The plaintiff's contention that the trial judge erred in directing a verdict for the defendant on the cause of action for wrongful misappropriation of ideas was not strongly pressed. Indeed in the district court he abandoned any claim for separate damages with respect to it. The contention was that when the plaintiff was employed by the Blaw-Knox Company as manager of its Electrochemical Processes Division that company offered to sell to the defendant an electrotinning line, submitting plaintiff's plans and specifications for his electrotinning process to the defendant in connection with its proposal, and that although the defendant did not buy that line it later incorporated its features into the accused lines when it installed them.

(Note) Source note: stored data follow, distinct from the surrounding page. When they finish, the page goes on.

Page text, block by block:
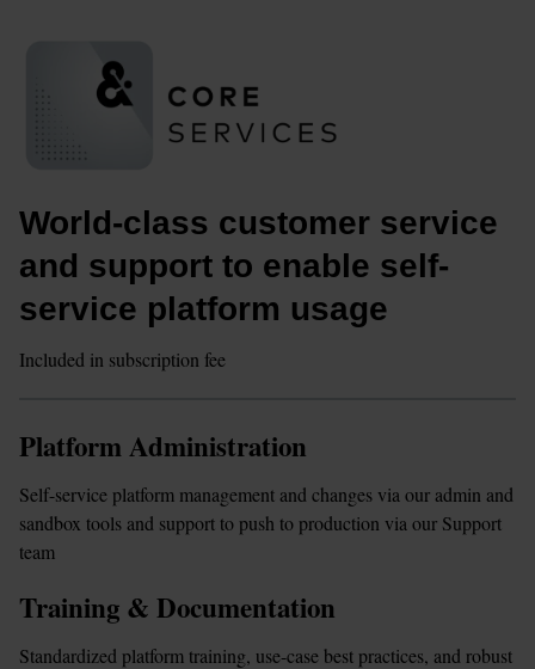
World-class customer service
and support to enable self-
service platform usage
Included in subscription fee
Platform Administration
Self-service platform management and changes via our admin and
sandbox tools and support to push to production via our Support
team
Training & Documentation
Standardized platform training, use-case best practices, and robust
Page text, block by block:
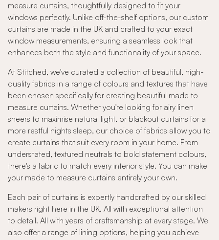
measure curtains, thoughtfully designed to fit your
windows perfectly. Unlike off-the-shelf options, our custom
curtains are made in the UK and crafted to your exact
window measurements, ensuring a seamless look that
enhances both the style and functionality of your space.
At Stitched, we've curated a collection of beautiful, high-
quality fabrics in a range of colours and textures that have
been chosen specifically for creating beautiful made to
measure curtains. Whether you're looking for airy linen
sheers to maximise natural light, or blackout curtains for a
more restful nights sleep, our choice of fabrics allow you to
create curtains that suit every room in your home. From
understated, textured neutrals to bold statement colours,
there's a fabric to match every interior style. You can make
your made to measure curtains entirely your own.
Each pair of curtains is expertly handcrafted by our skilled
makers right here in the UK. All with exceptional attention
to detail. All with years of craftsmanship at every stage. We
also offer a range of lining options, helping you achieve
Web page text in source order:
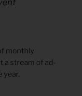
monthly
stream of ad-
year.
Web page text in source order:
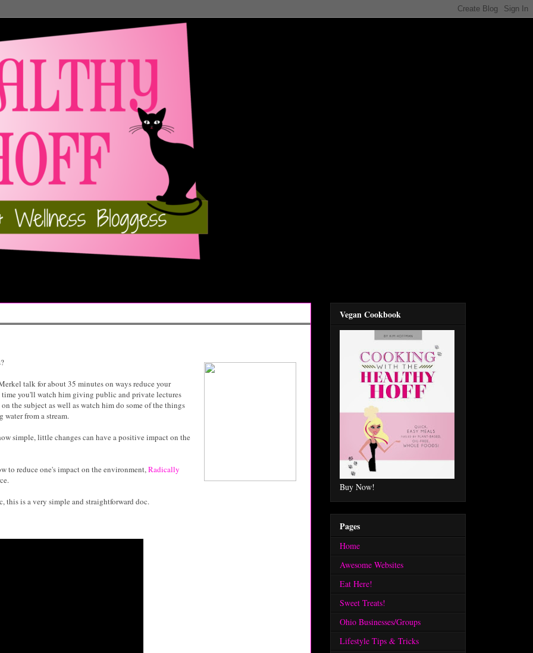
talk for about 35 minutes on ways reduce your
you'll watch him giving public and private lectures
the subject as well as watch him do some of the things
from a stream.
simple, little changes can have a positive impact on the
to reduce one's impact on the environment,Radically
this is a very simple and straightforward doc.
Vegan Cookbook
Buy Now!
Pages
Home
Awesome Websites
Eat Here!
Sweet Treats!
Ohio Businesses/Groups
Lifestyle Tips & Tricks
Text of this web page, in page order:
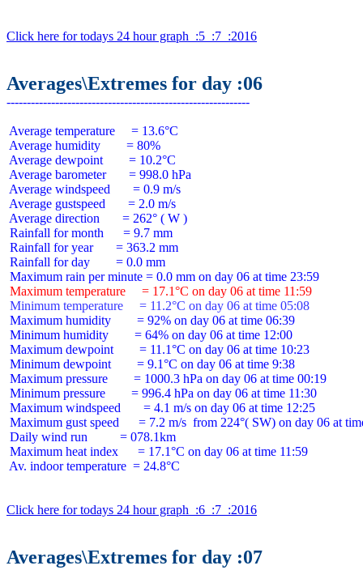
Click here for todays 24 hour graph  :5  :7  :2016
Averages\Extremes for day :06
Average temperature     = 13.6°C
Average humidity        = 80%
Average dewpoint        = 10.2°C
Average barometer       = 998.0 hPa
Average windspeed       = 0.9 m/s
Average gustspeed       = 2.0 m/s
Average direction       = 262° ( W )
Rainfall for month      = 9.7 mm
Rainfall for year       = 363.2 mm
Rainfall for day        = 0.0 mm
Maximum temperature     = 17.1°C on day 06 at time 11:59
Minimum temperature     = 11.2°C on day 06 at time 05:08
Maximum humidity        = 92% on day 06 at time 06:39
Minimum humidity        = 64% on day 06 at time 12:00
Maximum dewpoint        = 11.1°C on day 06 at time 10:23
Minimum dewpoint        = 9.1°C on day 06 at time 9:38
Maximum pressure        = 1000.3 hPa on day 06 at time 00:19
Minimum pressure        = 996.4 hPa on day 06 at time 11:30
Maximum windspeed       = 4.1 m/s on day 06 at time 12:25
Maximum gust speed      = 7.2 m/s  from 224°( SW) on day 06 at
Daily wind run          = 078.1km
Maximum heat index      = 17.1°C on day 06 at time 11:59
Av. indoor temperature  = 24.8°C
Click here for todays 24 hour graph  :6  :7  :2016
Averages\Extremes for day :07
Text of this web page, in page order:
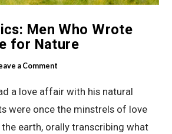
Men Who Wrote
for Nature
a Comment
a love affair with his natural
were once the minstrels of love
earth, orally transcribing what
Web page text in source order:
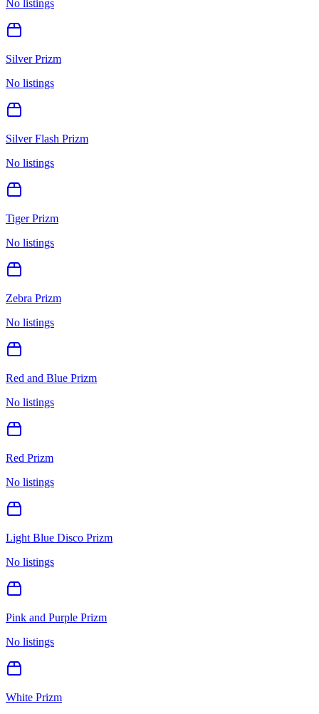
No listings
Silver Prizm
No listings
Silver Flash Prizm
No listings
Tiger Prizm
No listings
Zebra Prizm
No listings
Red and Blue Prizm
No listings
Red Prizm
No listings
Light Blue Disco Prizm
No listings
Pink and Purple Prizm
No listings
White Prizm
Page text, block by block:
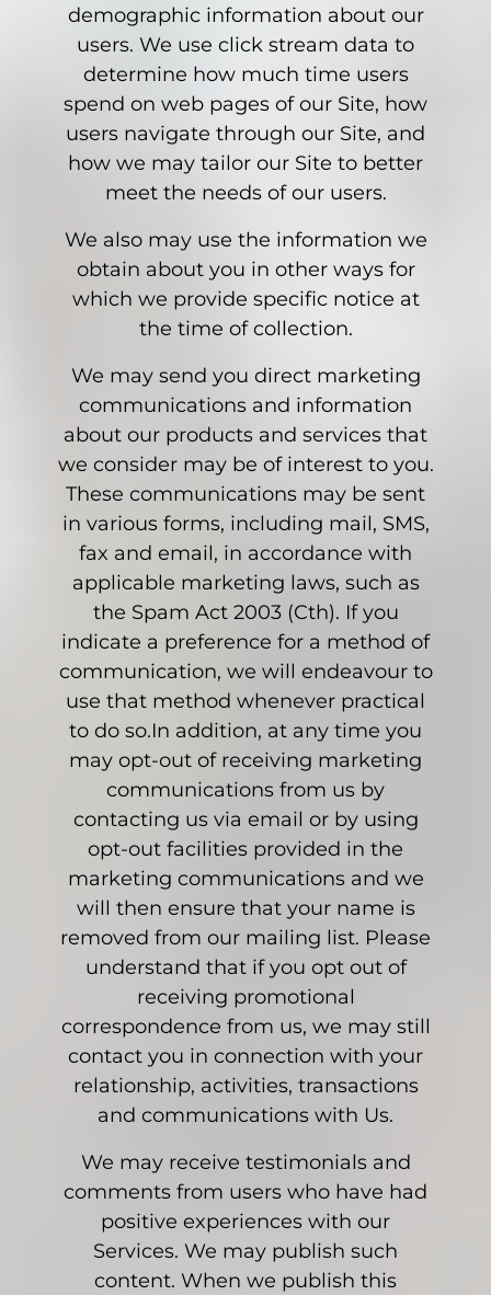
demographic information about our
users. We use click stream data to
determine how much time users
spend on web pages of our Site, how
users navigate through our Site, and
how we may tailor our Site to better
meet the needs of our users.
We also may use the information we
obtain about you in other ways for
which we provide specific notice at
the time of collection.
We may send you direct marketing
communications and information
about our products and services that
we consider may be of interest to you.
These communications may be sent
in various forms, including mail, SMS,
fax and email, in accordance with
applicable marketing laws, such as
the Spam Act 2003 (Cth). If you
indicate a preference for a method of
communication, we will endeavour to
use that method whenever practical
to do so.In addition, at any time you
may opt-out of receiving marketing
communications from us by
contacting us via email or by using
opt-out facilities provided in the
marketing communications and we
will then ensure that your name is
removed from our mailing list. Please
understand that if you opt out of
receiving promotional
correspondence from us, we may still
contact you in connection with your
relationship, activities, transactions
and communications with Us.
We may receive testimonials and
comments from users who have had
positive experiences with our
Services. We may publish such
content. When we publish this

But the evidence established, as the district court ultimately held, that the features of the plaintiff's patents which he alleged were incorporated in the line offered by the Blaw-Knox Company to the defendant constituted an unpatentable aggregation of old steps which were in the prior art and thus were freely available to the defendant. There was no evidence that a trust relationship between the plaintiff and defendant was created by the transaction. Compare Smoley v. New Jersey Zinc Company, 3 Cir., 1939, 106 F.2d 314, affirming D.C.N.J.1938, 24 F. Supp. 294, 299. For it was the Blaw-Knox Company, not the plaintiff, which made the submission to the defendant and it does not appear that the Blaw-Knox Company has charged the defendant with misappropriation of ideas or secrets. We are satisfied that the trial judge did not err in withdrawing this claim from the jury's consideration.

9

The judgment of the district court will be affirmed.